Analysis of usage of 5 primary tools used to analyze data showed that the top tool used by data professionals to analyze data are local development environments (54%), followed by basic statistical software (20%), cloud-based data software and APIs (8%), advanced statistical software (6%) and business intelligence software (6%). Tool usage differed across different job titles.
Data professionals use a variety of data science tools, technologies and languages to help them get insights from data. Because data analysis is central to the gaining insights from data, we focus on tools that relate to analyzing data. Kaggle recently conducted a worldwide survey of nearly 20,000 data professionals (see: 2019 Kaggle ML and Data Science Survey The survey asked a variety of questions, including the tools used to analyze data.
Top Tool Used to Analyze Data
The survey asked respondents, “What is the primary tool that you use at work or school to analyze data?” The top tools used to analyze data was, by far, Local development environments (RStudio, JupyterLabs, etc.) (54%). The complete list of tools were (See Figure 1):
- Local development environments (RStudio, JupyterLabs, etc.) (54%)
- Basic statistical software (Microsoft Excel, Google Sheets, etc.) (20%)
- Cloud-based data software and APIs (AWS, GCP, Azure, etc.) (8%)
- Advanced statistical software (SPSS, SAS, etc.) (6%)
- Business intelligence software (Salesforce, Tableau, Spotfire, etc.) (6%)
- Other (8%)
Figure 1. Primary tools used to analyze data.
There were differences in tool usage by respondents’ job title. Local development environments were the top tool for the majority of job titles, with the exception of Business Analysts whose top pick was basic statistical software. The second most popular tool varied by job title:
- Basic statistical software: Research Scientist, Student, Software Engineer, Data Analyst, Product/Project Management, DBA/Database Engineer
- Cloud-based data software and APIs: Data Scientist, Data Engineer
- Advanced statistical software: Statistician
- Local development environment: Business Analyst
Conclusions
There are a variety of tools that data professionals can use to analyze their data. In this study, the top tools used, by far, were associated with local development environments like RStudio and JupyterLabs. These tools allow you to develop and test your analytics without sharing it with others (until you are satisfied with it). Because data scientists do a lot of their work on machine learning algorithms that require much tweaking and testing, it’s not surprising that 2/3rds of them use this approach.
The second most popular tool to analyze data is basic statistical software, including Microsoft Excel and Google Sheets.

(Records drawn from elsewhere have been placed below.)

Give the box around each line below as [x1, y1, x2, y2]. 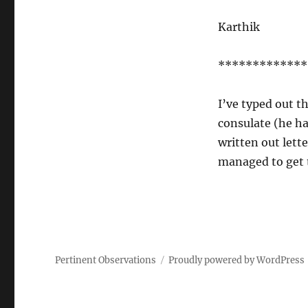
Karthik [217, 20, 260, 34]
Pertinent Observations [55, 254, 157, 266]
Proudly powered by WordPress [168, 254, 305, 266]
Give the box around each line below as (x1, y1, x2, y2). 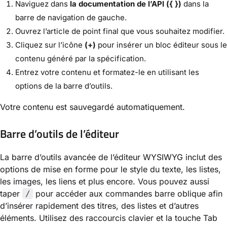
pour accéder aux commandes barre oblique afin (33, 188, 223, 199)
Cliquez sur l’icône (15, 40, 85, 50)
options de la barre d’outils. (15, 81, 112, 91)
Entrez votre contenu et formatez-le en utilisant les (15, 67, 199, 78)
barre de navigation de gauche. (15, 13, 127, 23)
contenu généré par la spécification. (15, 54, 146, 64)
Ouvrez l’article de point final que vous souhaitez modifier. (15, 26, 224, 36)

Many different data professionals who may not be formally trained in analytics appear to be somewhat heavy users of these tools, including business analysts, database engineers, product/project managers and software engineers. Not surprising, these basic statistical tools are used least by data scientists.
Advanced statistical software like SPSS and SAS are popular with statisticians. These types of tools allow users to easily apply much more sophisticated analytics on their data compared to Microsoft Excel or Google Sheets, including analyses like principal component analysis for data reduction, regression analyses and more.
No single analytics tool will do it all and you will likely need to use a set of applications for your data project like ML frameworks and tools. Selecting the right data analytics tool will definitely improve your chances of success in your data projects. The results of this analysis suggest that the analytics tools you choose need to fit your needs and level of expertise.